THIS IS WHERE I CONFESS:
i am not a good reader anymore. in between being a technology addict, reading more fanfiction than anything, and developing MS a few years back my capacity to sit with a book is... not great these days. (i know audiobooks count! but as someone who loooves quiet when i'm not driving i'd rather rebuild my capacity to read as much as i can)
BUT! We moved this summer, and i got a new library card and i have at least STARTED my first physical book in years.
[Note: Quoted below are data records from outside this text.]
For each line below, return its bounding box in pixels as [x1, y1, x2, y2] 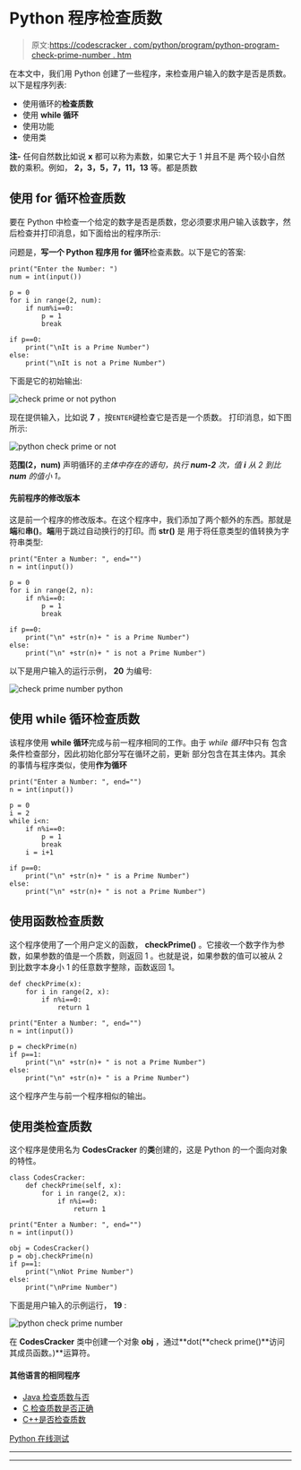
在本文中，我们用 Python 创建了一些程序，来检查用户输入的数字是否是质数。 [9, 68, 291, 79]
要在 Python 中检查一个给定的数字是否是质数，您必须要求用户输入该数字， [9, 216, 284, 227]
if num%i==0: [25, 304, 74, 313]
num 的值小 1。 [9, 470, 65, 481]
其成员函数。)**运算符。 [9, 1347, 96, 1358]
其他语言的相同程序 [9, 1370, 81, 1380]
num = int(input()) [9, 272, 82, 281]
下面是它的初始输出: [9, 375, 83, 386]
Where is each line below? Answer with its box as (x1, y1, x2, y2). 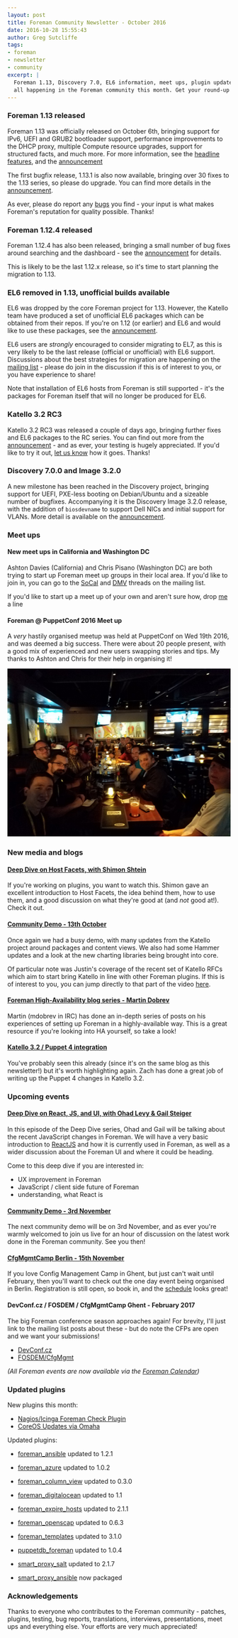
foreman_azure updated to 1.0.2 (17, 1463, 110, 1472)
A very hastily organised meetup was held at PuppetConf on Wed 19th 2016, (7, 632, 229, 641)
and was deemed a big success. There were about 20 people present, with (7, 639, 227, 648)
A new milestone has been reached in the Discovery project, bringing (7, 482, 209, 490)
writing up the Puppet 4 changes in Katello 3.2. (7, 1073, 144, 1083)
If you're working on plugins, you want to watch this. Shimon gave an (7, 881, 209, 889)
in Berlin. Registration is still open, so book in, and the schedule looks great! (7, 1284, 228, 1293)
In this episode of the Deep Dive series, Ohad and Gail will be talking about (7, 1125, 225, 1134)
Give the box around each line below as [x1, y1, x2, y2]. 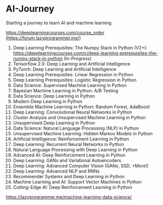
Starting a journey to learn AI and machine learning [6, 20, 112, 26]
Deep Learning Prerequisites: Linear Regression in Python [13, 71, 133, 77]
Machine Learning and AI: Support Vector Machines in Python [13, 179, 142, 185]
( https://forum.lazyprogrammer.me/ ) [6, 35, 81, 41]
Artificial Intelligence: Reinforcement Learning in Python [13, 136, 129, 142]
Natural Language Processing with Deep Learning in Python [13, 146, 138, 152]
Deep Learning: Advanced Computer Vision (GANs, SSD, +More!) [13, 163, 149, 169]
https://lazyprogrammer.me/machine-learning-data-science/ [6, 194, 132, 200]
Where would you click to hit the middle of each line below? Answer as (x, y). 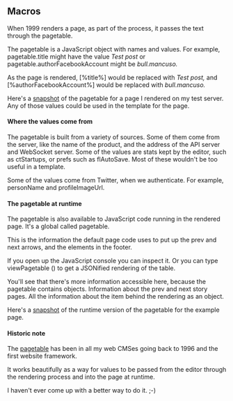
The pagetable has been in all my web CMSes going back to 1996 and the (113, 349)
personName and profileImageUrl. (56, 188)
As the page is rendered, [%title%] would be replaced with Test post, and (112, 77)
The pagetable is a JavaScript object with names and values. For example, (114, 49)
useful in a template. (37, 167)
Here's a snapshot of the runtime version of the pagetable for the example (114, 310)
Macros (24, 11)
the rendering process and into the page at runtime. (81, 377)
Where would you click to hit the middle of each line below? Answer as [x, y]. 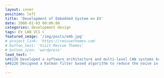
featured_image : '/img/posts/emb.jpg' [44, 37]
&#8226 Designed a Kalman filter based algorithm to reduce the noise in [82, 63]
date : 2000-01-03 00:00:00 [32, 23]
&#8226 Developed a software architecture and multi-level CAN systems [79, 59]
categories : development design [38, 28]
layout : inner [20, 9]
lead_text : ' [18, 55]
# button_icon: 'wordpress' [34, 50]
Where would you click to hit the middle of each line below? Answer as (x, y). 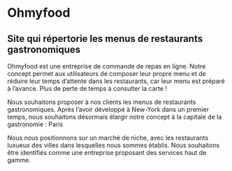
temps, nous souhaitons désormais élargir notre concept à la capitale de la (115, 117)
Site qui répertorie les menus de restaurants (105, 39)
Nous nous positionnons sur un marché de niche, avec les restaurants (108, 138)
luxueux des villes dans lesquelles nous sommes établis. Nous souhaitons (114, 145)
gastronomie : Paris (35, 124)
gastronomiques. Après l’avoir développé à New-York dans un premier (108, 109)
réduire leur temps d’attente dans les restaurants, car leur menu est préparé (116, 81)
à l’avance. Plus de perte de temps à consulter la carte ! (87, 88)
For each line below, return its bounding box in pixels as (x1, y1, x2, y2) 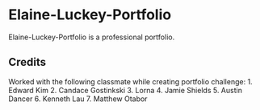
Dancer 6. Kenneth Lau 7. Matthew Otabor (8, 94, 148, 104)
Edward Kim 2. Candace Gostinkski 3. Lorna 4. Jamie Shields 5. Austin (8, 85, 242, 95)
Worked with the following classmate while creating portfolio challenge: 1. (8, 76, 253, 86)
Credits (8, 55, 47, 69)
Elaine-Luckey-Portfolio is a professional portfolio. (8, 32, 175, 42)
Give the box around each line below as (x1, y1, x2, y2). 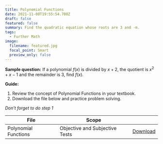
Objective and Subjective (60, 125, 117, 132)
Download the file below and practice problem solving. (12, 96, 121, 102)
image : (5, 39, 18, 44)
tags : (5, 30, 16, 35)
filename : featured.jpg (9, 43, 57, 48)
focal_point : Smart (9, 48, 49, 53)
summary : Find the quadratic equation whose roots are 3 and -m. (5, 25, 140, 30)
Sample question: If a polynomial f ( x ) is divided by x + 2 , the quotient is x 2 (5, 66, 154, 72)
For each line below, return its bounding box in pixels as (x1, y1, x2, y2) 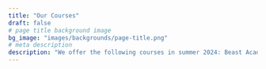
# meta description (8, 41, 73, 49)
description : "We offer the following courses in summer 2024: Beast (8, 48, 243, 56)
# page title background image (8, 26, 112, 34)
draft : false (8, 19, 51, 27)
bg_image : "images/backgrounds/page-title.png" (8, 33, 169, 42)
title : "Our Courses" (8, 11, 80, 20)
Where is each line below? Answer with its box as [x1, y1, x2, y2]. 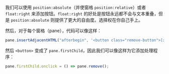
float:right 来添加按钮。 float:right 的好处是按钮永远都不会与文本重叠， [5, 11, 159, 17]
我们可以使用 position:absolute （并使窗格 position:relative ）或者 [5, 5, 146, 10]
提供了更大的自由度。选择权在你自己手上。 [54, 17, 143, 23]
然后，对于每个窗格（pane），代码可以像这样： [5, 28, 102, 34]
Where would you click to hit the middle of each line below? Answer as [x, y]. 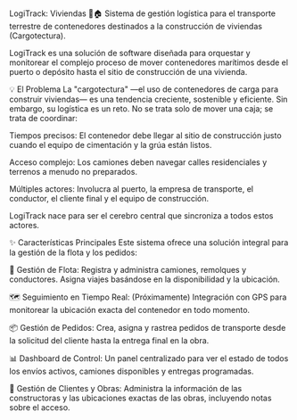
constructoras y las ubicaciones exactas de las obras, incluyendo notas [140, 398]
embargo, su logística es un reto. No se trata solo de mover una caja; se [141, 109]
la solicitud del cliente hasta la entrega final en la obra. [109, 341]
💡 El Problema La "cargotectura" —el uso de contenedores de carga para [144, 89]
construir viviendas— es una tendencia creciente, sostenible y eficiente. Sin [148, 99]
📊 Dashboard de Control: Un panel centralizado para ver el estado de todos [149, 358]
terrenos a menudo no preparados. [74, 172]
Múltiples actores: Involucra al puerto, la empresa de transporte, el [132, 189]
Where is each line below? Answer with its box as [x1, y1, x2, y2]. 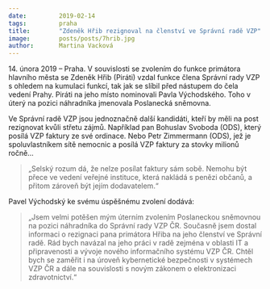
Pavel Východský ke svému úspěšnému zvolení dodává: [8, 197, 195, 207]
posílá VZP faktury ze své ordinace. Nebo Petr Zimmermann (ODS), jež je [8, 131, 251, 141]
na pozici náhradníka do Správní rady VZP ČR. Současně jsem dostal [27, 221, 257, 231]
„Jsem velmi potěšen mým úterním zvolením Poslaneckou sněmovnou [27, 212, 261, 222]
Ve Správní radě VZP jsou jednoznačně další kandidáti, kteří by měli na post [8, 114, 260, 124]
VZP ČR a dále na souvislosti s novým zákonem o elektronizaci [27, 264, 236, 274]
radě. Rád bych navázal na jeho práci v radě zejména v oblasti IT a [27, 238, 248, 248]
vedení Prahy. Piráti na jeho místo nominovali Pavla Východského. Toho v [8, 90, 251, 99]
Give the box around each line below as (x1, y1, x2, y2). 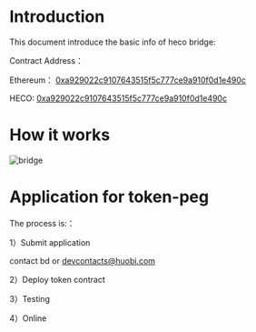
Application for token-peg (9, 186, 210, 207)
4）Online (9, 312, 47, 324)
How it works (9, 125, 111, 146)
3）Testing (9, 293, 50, 304)
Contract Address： (9, 55, 84, 65)
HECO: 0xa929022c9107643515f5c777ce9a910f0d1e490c (9, 93, 228, 104)
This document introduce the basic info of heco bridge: (9, 36, 216, 47)
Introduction (9, 6, 105, 27)
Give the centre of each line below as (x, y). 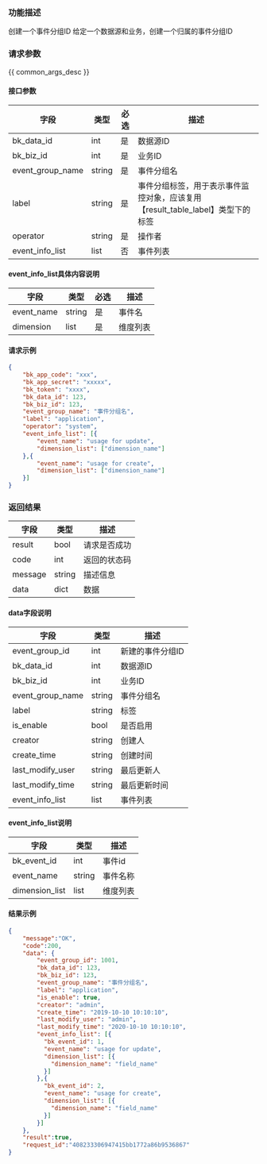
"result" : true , (48, 1138)
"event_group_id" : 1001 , (78, 961)
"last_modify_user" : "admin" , (87, 1019)
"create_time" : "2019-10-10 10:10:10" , (103, 1012)
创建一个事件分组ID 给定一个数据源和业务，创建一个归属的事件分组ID (120, 31)
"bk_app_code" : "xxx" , (60, 375)
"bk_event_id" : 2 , (74, 1086)
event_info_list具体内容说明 (54, 274)
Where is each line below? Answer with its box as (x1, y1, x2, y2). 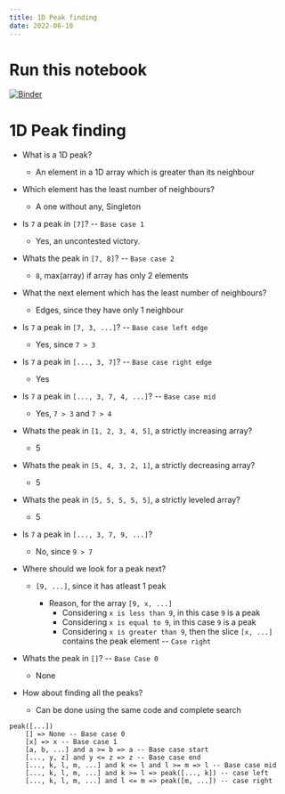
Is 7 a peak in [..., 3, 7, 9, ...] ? (21, 529, 153, 539)
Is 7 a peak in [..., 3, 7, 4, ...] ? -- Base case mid (21, 391, 216, 401)
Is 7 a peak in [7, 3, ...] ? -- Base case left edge (21, 322, 208, 333)
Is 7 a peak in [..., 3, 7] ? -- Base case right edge (21, 357, 212, 368)
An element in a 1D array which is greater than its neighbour (35, 166, 256, 178)
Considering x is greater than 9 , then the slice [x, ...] (61, 627, 273, 637)
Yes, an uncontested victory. (35, 236, 141, 247)
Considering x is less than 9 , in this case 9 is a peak (61, 607, 261, 619)
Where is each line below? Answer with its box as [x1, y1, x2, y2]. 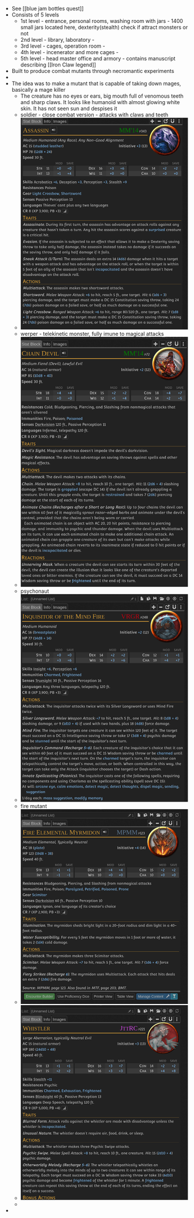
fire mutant [20, 803, 47, 810]
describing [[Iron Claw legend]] [20, 61, 97, 68]
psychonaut [20, 588, 49, 595]
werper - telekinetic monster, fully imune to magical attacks [20, 331, 164, 338]
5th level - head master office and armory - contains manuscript [20, 55, 176, 62]
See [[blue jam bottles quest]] [11, 5, 84, 12]
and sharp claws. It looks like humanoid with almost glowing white [20, 99, 180, 105]
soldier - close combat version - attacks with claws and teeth [20, 111, 169, 118]
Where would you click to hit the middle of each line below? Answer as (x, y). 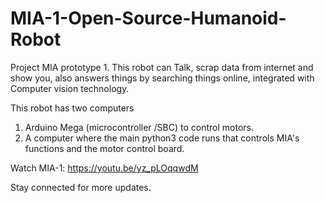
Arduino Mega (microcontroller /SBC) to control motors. (139, 127)
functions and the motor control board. (104, 148)
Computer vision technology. (70, 88)
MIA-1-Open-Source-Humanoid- (148, 18)
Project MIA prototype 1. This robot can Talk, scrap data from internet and (162, 67)
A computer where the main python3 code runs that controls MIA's (162, 138)
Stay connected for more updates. (81, 187)
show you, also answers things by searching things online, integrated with (162, 78)
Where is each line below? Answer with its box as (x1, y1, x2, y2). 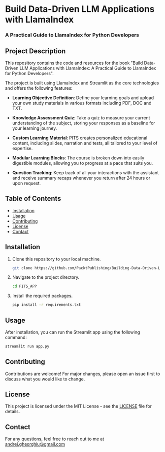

So i will make an aspirational list of books I want to check out and books that are sitting in my house, untouched after moving with us.*
Pure America: Eugenics and the Making of Modern Virginia, By Elizabeth Catte
Let This Radicalize You, by Kelly Hayes and Mariame Kaba
Modern Chronicles of Reaper's Coast, by "Cranley Huwbert" aka Divinity: Original Sin 2 lorebook which I am devouring in hopes of finishing a fic idea lol
Disability Visibility, ed. By Alice Wong
THICK, by Tressie McMillan Cottom
*(In the interest of making my goal achievable, I am making a shorter list <3 )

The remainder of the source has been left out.